Avec l’émergence du christianisme à la fin de l’Antiquité, le mal s’incarne et prend un nom : Satan. Il cherche à s’immiscer en chacun et partout, y compris là où les Grecs et les Romains ne l’auraient jamais soupçonné : jusque dans leur propre culture littéraire, philosophique et artistique, que saint Jérôme admire, mais à laquelle il jure de renoncer comme au mal, appelant tous les chrétiens à l’imiter. L’accusation de barbarie se retourne alors contre cette culture, désormais classique, au nom de laquelle empereurs et apologistes polythéistes appellent à combattre les chrétiens.
Mais l’innovation chrétienne a ses limites. Les premiers suspects restent des suspectes, et Ève remplace Pandore comme mère de tous les maux et justification de la soumission de ses descendantes. L’épineuse question de la juste punition des méchants prolonge plus qu’elle ne rompt avec la pensée classique. Pour Platon, le mal était sa propre punition et le méchant souffrait de son crime plus encore que sa victime.

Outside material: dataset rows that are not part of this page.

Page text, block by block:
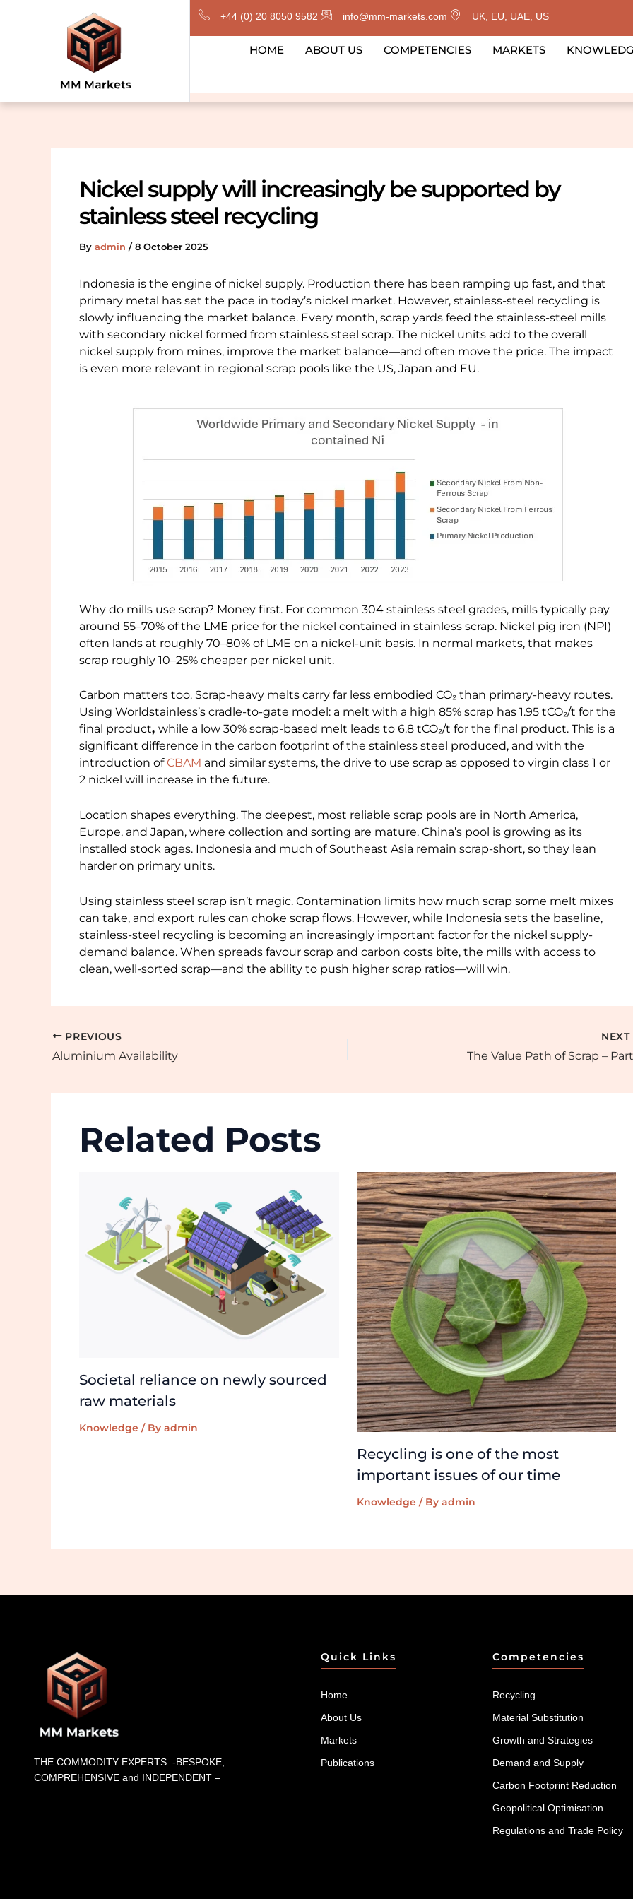
+44 (0) 20 8050 9582 info@mm-markets.com UK, EU, UAE, US
HOME ABOUT US COMPETENCIES MARKETS
Nickel supply will increasingly be supported by
stainless steel recycling
By admin /8 October 2025
Indonesia is the engine of nickel supply. Production there has been ramping up fast, and that
primary metal has set the pace in today’s nickel market. However, stainless-steel recycling is
slowly influencing the market balance. Every month, scrap yards feed the stainless-steel mills
with secondary nickel formed from stainless steel scrap. The nickel units add to the overall
nickel supply from mines, improve the market balance—and often move the price. The impact
is even more relevant in regional scrap pools like the US, Japan and EU.
Why do mills use scrap? Money first. For common 304 stainless steel grades, mills typically pay
around 55–70% of the LME price for the nickel contained in stainless scrap. Nickel pig iron (NPI)
often lands at roughly 70–80% of LME on a nickel-unit basis. In normal markets, that makes
scrap roughly 10–25% cheaper per nickel unit.
Carbon matters too. Scrap-heavy melts carry far less embodied CO₂ than primary-heavy routes.
Using Worldstainless’s cradle-to-gate model: a melt with a high 85% scrap has 1.95 tCO₂/t for the
final product, while a low 30% scrap-based melt leads to 6.8 tCO₂/t for the final product. This is a
significant difference in the carbon footprint of the stainless steel produced, and with the
introduction ofCBAM and similar systems, the drive to use scrap as opposed to virgin class 1 or
2 nickel will increase in the future.
Location shapes everything. The deepest, most reliable scrap pools are in North America,
Europe, and Japan, where collection and sorting are mature. China’s pool is growing as its
installed stock ages. Indonesia and much of Southeast Asia remain scrap-short, so they lean
harder on primary units.
Using stainless steel scrap isn’t magic. Contamination limits how much scrap some melt mixes
can take, and export rules can choke scrap flows. However, while Indonesia sets the baseline,
stainless-steel recycling is becoming an increasingly important factor for the nickel supply-
demand balance. When spreads favour scrap and carbon costs bite, the mills with access to
clean, well-sorted scrap—and the ability to push higher scrap ratios—will win.
PREVIOUS
Aluminium Availability
NEXT
The Value Path of Scrap –
Related Posts
Societal reliance on newly sourced
raw materials
Knowledge / By admin
Recycling is one of the most
important issues of our time
Knowledge/ By admin
THE COMMODITY EXPERTS -BESPOKE,
COMPREHENSIVE and INDEPENDENT –
Quick Links
Home
About Us
Markets
Publications
Competencies
Recycling
Material Substitution
Growth and Strategies
Demand and Supply
Carbon Footprint Reduction
Geopolitical Optimisation
Regulations and Trade Policy

Pour Plutarque, historien et philosophe platonicien, la responsabilité ultime de sanctionner le mal revenait aux dieux, dont la justice pouvait se faire attendre, parfois jusqu’à la mort des méchants, voire dans leurs vies suivantes. Pour les chrétiens, ce sera dans l’au-delà que les méchants seront enfin démasqués et punis à la hauteur de leurs méfaits.
Caroline Petit ne propose pas une étude systématique et exhaustive, mais plutôt une anthologie des réflexions anciennes sur le mal et ses scelerati. Autant de matière à réflexion pour le lecteur moderne, invité à mettre en perspective ses catégories et ses certitudes. Elle propose ainsi un exemple de ce qu’est aujourd’hui pour nous l’Antiquité gréco-romaine.
Non plus seulement un « miracle », comme le disait Renan, pour qui presque tout ce qui ferait la culture occidentale était déjà en germe dans l’Athènes de Périclès. Mais aussi une civilisation autre, comme l’a montré Jean-Pierre Vernant et comme l’entendent les anthropologues : un miroir où nous observer nous-mêmes, et constater que nos évidences n’ont rien d’universel, même (ou surtout ?) quand elles touchent à des catégories aussi essentielles que le bien et le mal.